* **PROBLEM STATEMENT**:
Ignoring every picture, return the lines of the listing below word for word, from the line that holds "Where would you" through the line that holds "https://www.linkedin.com/in/omar-elkreamy- (168, 41)".
[Start of Attachment]
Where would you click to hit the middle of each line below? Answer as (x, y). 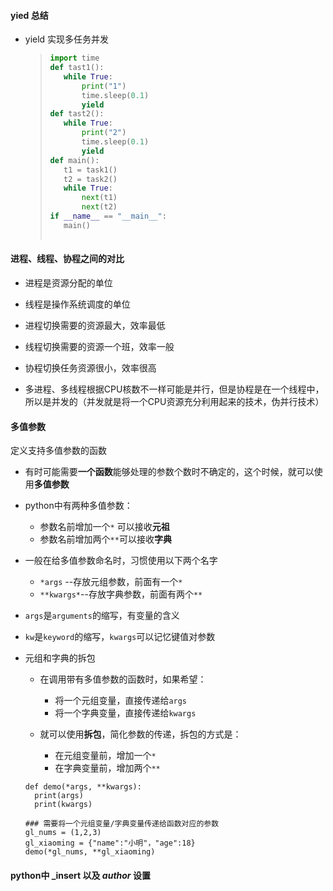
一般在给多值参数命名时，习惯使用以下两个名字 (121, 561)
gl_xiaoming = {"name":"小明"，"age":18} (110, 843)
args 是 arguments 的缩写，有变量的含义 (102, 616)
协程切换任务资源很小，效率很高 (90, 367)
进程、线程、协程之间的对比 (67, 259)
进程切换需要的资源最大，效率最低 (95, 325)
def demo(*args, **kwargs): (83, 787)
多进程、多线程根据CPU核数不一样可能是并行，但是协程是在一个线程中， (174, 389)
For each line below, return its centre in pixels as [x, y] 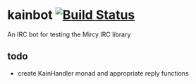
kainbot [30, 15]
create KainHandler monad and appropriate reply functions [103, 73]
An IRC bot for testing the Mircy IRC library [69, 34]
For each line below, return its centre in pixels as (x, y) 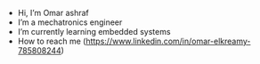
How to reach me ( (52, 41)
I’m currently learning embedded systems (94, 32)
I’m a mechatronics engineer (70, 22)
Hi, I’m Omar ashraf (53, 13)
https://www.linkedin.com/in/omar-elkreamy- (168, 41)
[End of Attachment]
[Start of Attachment]
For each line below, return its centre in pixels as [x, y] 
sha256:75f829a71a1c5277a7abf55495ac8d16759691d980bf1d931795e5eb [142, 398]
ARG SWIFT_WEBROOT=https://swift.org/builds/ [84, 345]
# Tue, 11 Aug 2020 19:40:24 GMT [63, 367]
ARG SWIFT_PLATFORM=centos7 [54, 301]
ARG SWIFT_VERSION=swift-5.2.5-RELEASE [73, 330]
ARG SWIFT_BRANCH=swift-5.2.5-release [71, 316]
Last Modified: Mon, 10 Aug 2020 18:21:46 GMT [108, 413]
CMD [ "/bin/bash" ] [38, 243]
[End of Attachment]
* **RESPONSE AREA**:
Where would you click to hit the middle of each line below? Answer as (x, y). 
一般在给多值参数命名时，习惯使用以下两个名字 (121, 561)
gl_xiaoming = {"name":"小明"，"age":18} (110, 843)
args 是 arguments 的缩写，有变量的含义 (102, 616)
协程切换任务资源很小，效率很高 (90, 367)
进程、线程、协程之间的对比 (67, 259)
进程切换需要的资源最大，效率最低 (95, 325)
def demo(*args, **kwargs): (83, 787)
多进程、多线程根据CPU核数不一样可能是并行，但是协程是在一个线程中， (174, 389)
For each line below, return its centre in pixels as [x, y] 
kainbot [30, 15]
create KainHandler monad and appropriate reply functions [103, 73]
An IRC bot for testing the Mircy IRC library [69, 34]
For each line below, return its centre in pixels as (x, y) 
How to reach me ( (52, 41)
I’m currently learning embedded systems (94, 32)
I’m a mechatronics engineer (70, 22)
Hi, I’m Omar ashraf (53, 13)
https://www.linkedin.com/in/omar-elkreamy- (168, 41)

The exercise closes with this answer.